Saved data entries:
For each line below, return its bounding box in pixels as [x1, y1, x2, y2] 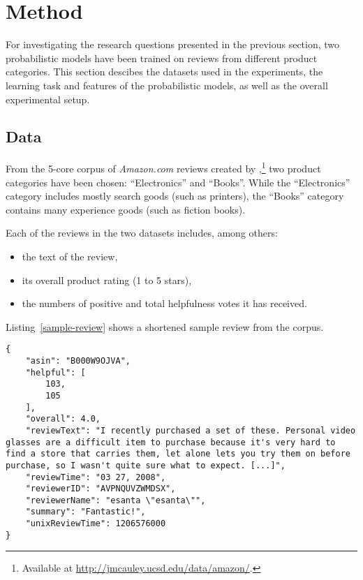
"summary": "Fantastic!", [25, 507, 146, 517]
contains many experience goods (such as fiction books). [6, 202, 246, 216]
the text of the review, [22, 248, 118, 263]
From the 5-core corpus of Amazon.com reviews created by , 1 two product [6, 159, 321, 175]
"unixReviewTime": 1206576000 [25, 519, 166, 529]
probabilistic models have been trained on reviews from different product [6, 50, 318, 65]
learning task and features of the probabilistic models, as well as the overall [6, 77, 328, 92]
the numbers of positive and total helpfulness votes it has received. [22, 296, 307, 311]
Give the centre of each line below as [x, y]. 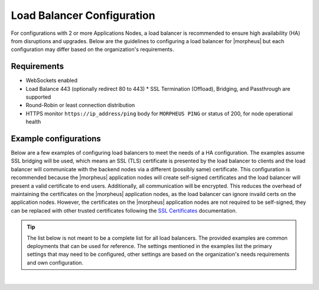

● **WHAT TO WORK ON**: The answer is the entries above, given again exactly, with no pictures among them.

● **RESULT**:
For each line below, return its bounding box in pixels as [x1, y1, x2, y2] 
"summary": "Fantastic!", [25, 507, 146, 517]
contains many experience goods (such as fiction books). [6, 202, 246, 216]
the text of the review, [22, 248, 118, 263]
From the 5-core corpus of Amazon.com reviews created by , 1 two product [6, 159, 321, 175]
"unixReviewTime": 1206576000 [25, 519, 166, 529]
probabilistic models have been trained on reviews from different product [6, 50, 318, 65]
learning task and features of the probabilistic models, as well as the overall [6, 77, 328, 92]
the numbers of positive and total helpfulness votes it has received. [22, 296, 307, 311]
Give the centre of each line below as [x, y]. 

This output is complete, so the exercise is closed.